YOUR INSTRUCTIONS: Transcribe every line below exactly; no image goes into the output.
========================
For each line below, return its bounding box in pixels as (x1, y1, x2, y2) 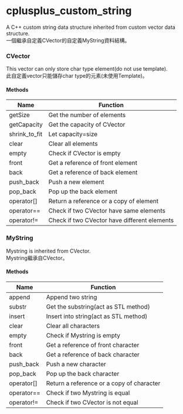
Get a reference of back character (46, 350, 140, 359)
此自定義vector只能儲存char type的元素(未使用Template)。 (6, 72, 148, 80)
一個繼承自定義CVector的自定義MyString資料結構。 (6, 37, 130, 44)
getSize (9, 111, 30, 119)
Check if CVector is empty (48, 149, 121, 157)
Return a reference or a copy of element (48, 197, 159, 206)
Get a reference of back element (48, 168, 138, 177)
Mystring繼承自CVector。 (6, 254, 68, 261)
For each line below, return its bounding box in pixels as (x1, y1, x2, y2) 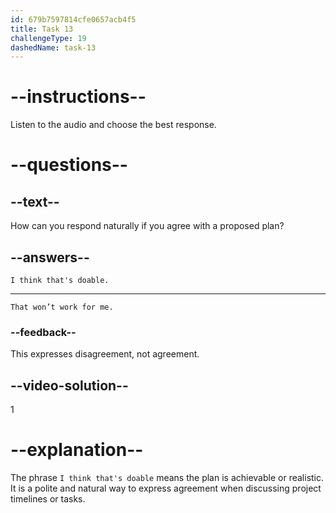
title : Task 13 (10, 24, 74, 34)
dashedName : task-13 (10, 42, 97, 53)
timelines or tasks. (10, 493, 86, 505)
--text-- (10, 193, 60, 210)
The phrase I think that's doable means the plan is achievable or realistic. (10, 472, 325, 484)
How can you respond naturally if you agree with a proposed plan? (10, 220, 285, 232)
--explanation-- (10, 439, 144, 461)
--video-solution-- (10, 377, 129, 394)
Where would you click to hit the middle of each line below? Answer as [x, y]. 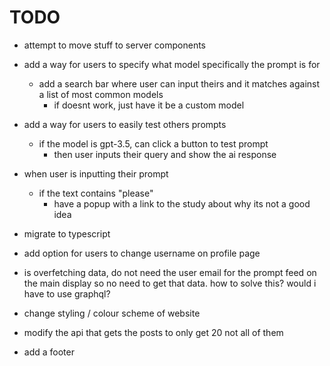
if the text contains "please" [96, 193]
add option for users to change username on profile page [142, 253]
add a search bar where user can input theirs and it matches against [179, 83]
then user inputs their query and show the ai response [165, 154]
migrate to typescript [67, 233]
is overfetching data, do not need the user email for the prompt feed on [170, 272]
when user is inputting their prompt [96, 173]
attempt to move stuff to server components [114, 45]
========================
ANSWER TO THE PROBLEM:
For each line below, return its bounding box in pixels as (x1, y1, x2, y2) 
Get a reference of back character (46, 350, 140, 359)
此自定義vector只能儲存char type的元素(未使用Template)。 (6, 72, 148, 80)
一個繼承自定義CVector的自定義MyString資料結構。 (6, 37, 130, 44)
getSize (9, 111, 30, 119)
Check if CVector is empty (48, 149, 121, 157)
Return a reference or a copy of element (48, 197, 159, 206)
Get a reference of back element (48, 168, 138, 177)
Mystring繼承自CVector。 (6, 254, 68, 261)
For each line below, return its bounding box in pixels as (x1, y1, x2, y2) 
title : Task 13 (10, 24, 74, 34)
dashedName : task-13 (10, 42, 97, 53)
timelines or tasks. (10, 493, 86, 505)
--text-- (10, 193, 60, 210)
The phrase I think that's doable means the plan is achievable or realistic. (10, 472, 325, 484)
How can you respond naturally if you agree with a proposed plan? (10, 220, 285, 232)
--explanation-- (10, 439, 144, 461)
--video-solution-- (10, 377, 129, 394)
Where would you click to hit the middle of each line below? Answer as [x, y]. 
if the text contains "please" [96, 193]
add option for users to change username on profile page [142, 253]
add a search bar where user can input theirs and it matches against [179, 83]
then user inputs their query and show the ai response [165, 154]
migrate to typescript [67, 233]
is overfetching data, do not need the user email for the prompt feed on [170, 272]
when user is inputting their prompt [96, 173]
attempt to move stuff to server components [114, 45]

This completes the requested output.